Rejet non spécialement motivé
M. RÉMERY, conseiller doyen
faisant fonction de président
Décision n° 10322 F
Pourvoi n° X 19-25.465
R É P U B L I Q U E F R A N Ç A I S E
_________________________
AU NOM DU PEUPLE FRANÇAIS
_________________________
DÉCISION DE LA COUR DE CASSATION, CHAMBRE COMMERCIALE, FINANCIÈRE ET ÉCONOMIQUE, DU 18 MAI 2022
M. [L] [S], domicilié [Adresse 1], a formé le pourvoi n° X 19-25.465 contre l'arrêt rendu le 9 octobre 2019 par la cour d'appel de Bastia (chambre civile, section 1), dans le litige l'opposant à M. [L] [J], domicilié [Adresse 4], défendeur à la cassation.
Le dossier a été communiqué au procureur général.
Sur le rapport de Mme Kass-Danno, conseiller référendaire, les observations écrites de la SCP Rocheteau, Uzan-Sarano et Goulet, avocat de M. [S], de la SCP Spinosi, avocat de M. [J], et l'avis de Mme Guinamant, avocat général référendaire, après débats en l'audience publique du 22 mars 2022 où étaient présents M. Rémery, conseiller doyen faisant fonction de président, Mme Kass-Danno, conseiller référendaire rapporteur, Mme Vaissette, conseiller, Mme Guinamant, avocat général référendaire, et Mme Mamou, greffier de chambre,
la chambre commerciale, financière et économique de la Cour de cassation, composée des président et conseillers précités, après en avoir délibéré conformément à la loi, a rendu la présente décision.
1. Les moyens de cassation annexés, qui sont invoqués à l'encontre de la décision attaquée, ne sont manifestement pas de nature à entraîner la cassation.

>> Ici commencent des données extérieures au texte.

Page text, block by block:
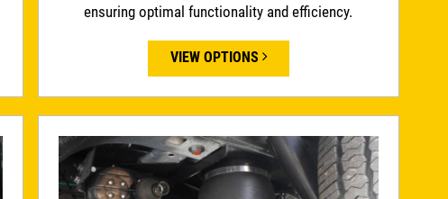
ensuring optimal functionality and efficiency.
VIEW OPTIONS
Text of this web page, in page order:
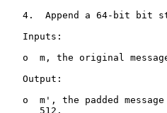
4.  Append a 64-bit bit
   Inputs:
o  m, the original
   Output:
o  m', the padded
      512.
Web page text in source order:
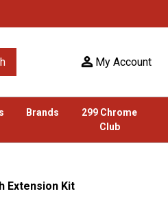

2. En application de l'article 1014, alinéa 1er, du code de procédure civile, il n'y a donc pas lieu de statuer par une décision spécialement motivée sur ce pourvoi.
EN CONSÉQUENCE, la Cour :
REJETTE le pourvoi ;
Condamne M. [S] aux dépens ;
En application de l'article 700 du code de procédure civile, rejette la demande formée par M. [S] et le condamne à payer à M. [J] la somme de 3 000 euros ;
Ainsi décidé par la Cour de cassation, chambre commerciale, financière et économique, et prononcé par le président en son audience publique du dix-huit mai deux mille vingt-deux. MOYENS ANNEXES à la présente décision
Moyens produits par la SCP Rocheteau, Uzan-Sarano et Goulet, avocat aux Conseils, pour M. [S].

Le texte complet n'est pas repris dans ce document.